=== WORK REQUIRED ===
What is needed here is an exact copy of all the entries below.
*** Block opens ***
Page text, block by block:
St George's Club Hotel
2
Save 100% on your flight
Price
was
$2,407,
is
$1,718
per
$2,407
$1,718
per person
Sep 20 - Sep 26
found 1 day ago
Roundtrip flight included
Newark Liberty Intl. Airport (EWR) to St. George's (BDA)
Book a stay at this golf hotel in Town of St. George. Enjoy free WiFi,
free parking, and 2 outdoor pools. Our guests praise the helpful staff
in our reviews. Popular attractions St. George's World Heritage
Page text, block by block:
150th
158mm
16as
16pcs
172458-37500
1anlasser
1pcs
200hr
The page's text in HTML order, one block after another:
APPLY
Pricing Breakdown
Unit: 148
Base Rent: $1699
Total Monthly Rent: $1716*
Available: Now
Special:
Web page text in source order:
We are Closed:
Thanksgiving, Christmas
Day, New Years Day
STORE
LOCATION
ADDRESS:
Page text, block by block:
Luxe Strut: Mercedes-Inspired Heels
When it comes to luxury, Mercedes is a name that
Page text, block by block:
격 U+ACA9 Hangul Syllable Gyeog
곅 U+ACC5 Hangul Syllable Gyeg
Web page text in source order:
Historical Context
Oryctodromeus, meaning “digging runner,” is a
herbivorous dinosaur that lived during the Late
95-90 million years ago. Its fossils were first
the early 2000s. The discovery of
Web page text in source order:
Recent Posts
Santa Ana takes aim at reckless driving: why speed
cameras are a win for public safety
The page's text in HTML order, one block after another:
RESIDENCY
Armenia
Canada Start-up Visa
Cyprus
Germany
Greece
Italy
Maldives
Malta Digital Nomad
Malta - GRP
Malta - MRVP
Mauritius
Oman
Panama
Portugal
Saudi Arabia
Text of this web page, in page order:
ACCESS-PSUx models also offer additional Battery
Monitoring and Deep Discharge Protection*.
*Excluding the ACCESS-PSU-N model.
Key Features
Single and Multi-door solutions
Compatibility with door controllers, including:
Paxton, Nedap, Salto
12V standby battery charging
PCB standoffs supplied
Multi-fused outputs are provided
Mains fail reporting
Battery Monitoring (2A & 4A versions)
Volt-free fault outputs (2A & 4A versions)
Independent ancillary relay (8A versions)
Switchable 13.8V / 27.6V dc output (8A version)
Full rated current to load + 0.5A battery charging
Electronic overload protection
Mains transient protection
*** Block closes ***
=== EXPECTED ANSWER ===
Page text, block by block:
St George's Club Hotel
2
Save 100% on your flight
Price
was
$2,407,
is
$1,718
per
$2,407
$1,718
per person
Sep 20 - Sep 26
found 1 day ago
Roundtrip flight included
Newark Liberty Intl. Airport (EWR) to St. George's (BDA)
Book a stay at this golf hotel in Town of St. George. Enjoy free WiFi,
free parking, and 2 outdoor pools. Our guests praise the helpful staff
in our reviews. Popular attractions St. George's World Heritage
Page text, block by block:
150th
158mm
16as
16pcs
172458-37500
1anlasser
1pcs
200hr
The page's text in HTML order, one block after another:
APPLY
Pricing Breakdown
Unit: 148
Base Rent: $1699
Total Monthly Rent: $1716*
Available: Now
Special:
Web page text in source order:
We are Closed:
Thanksgiving, Christmas
Day, New Years Day
STORE
LOCATION
ADDRESS:
Page text, block by block:
Luxe Strut: Mercedes-Inspired Heels
When it comes to luxury, Mercedes is a name that
Page text, block by block:
격 U+ACA9 Hangul Syllable Gyeog
곅 U+ACC5 Hangul Syllable Gyeg
Web page text in source order:
Historical Context
Oryctodromeus, meaning “digging runner,” is a
herbivorous dinosaur that lived during the Late
95-90 million years ago. Its fossils were first
the early 2000s. The discovery of
Web page text in source order:
Recent Posts
Santa Ana takes aim at reckless driving: why speed
cameras are a win for public safety
The page's text in HTML order, one block after another:
RESIDENCY
Armenia
Canada Start-up Visa
Cyprus
Germany
Greece
Italy
Maldives
Malta Digital Nomad
Malta - GRP
Malta - MRVP
Mauritius
Oman
Panama
Portugal
Saudi Arabia
Text of this web page, in page order:
ACCESS-PSUx models also offer additional Battery
Monitoring and Deep Discharge Protection*.
*Excluding the ACCESS-PSU-N model.
Key Features
Single and Multi-door solutions
Compatibility with door controllers, including:
Paxton, Nedap, Salto
12V standby battery charging
PCB standoffs supplied
Multi-fused outputs are provided
Mains fail reporting
Battery Monitoring (2A & 4A versions)
Volt-free fault outputs (2A & 4A versions)
Independent ancillary relay (8A versions)
Switchable 13.8V / 27.6V dc output (8A version)
Full rated current to load + 0.5A battery charging
Electronic overload protection
Mains transient protection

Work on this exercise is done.